Given entries =>
★ ★ ★ ★ ★
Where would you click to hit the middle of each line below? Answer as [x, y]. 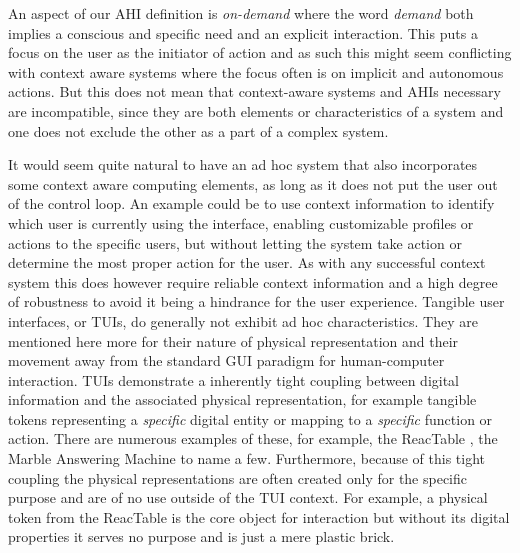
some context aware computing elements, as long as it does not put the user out [253, 183]
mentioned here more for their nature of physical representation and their [233, 340]
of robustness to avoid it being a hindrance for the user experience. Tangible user [256, 301]
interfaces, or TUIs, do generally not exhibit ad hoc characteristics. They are [243, 320]
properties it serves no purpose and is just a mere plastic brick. [201, 536]
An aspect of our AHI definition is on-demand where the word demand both [241, 13]
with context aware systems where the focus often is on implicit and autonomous [256, 71]
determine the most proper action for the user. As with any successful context [247, 262]
★ ★ ★ ★ ★
Task details => From the line that contains "properties it serves" down to the last line above, print each line exactly as it appears.

Answer to this task =>
properties it serves no purpose and is just a mere plastic brick. [201, 536]
An aspect of our AHI definition is on-demand where the word demand both [241, 13]
with context aware systems where the focus often is on implicit and autonomous [256, 71]
determine the most proper action for the user. As with any successful context [247, 262]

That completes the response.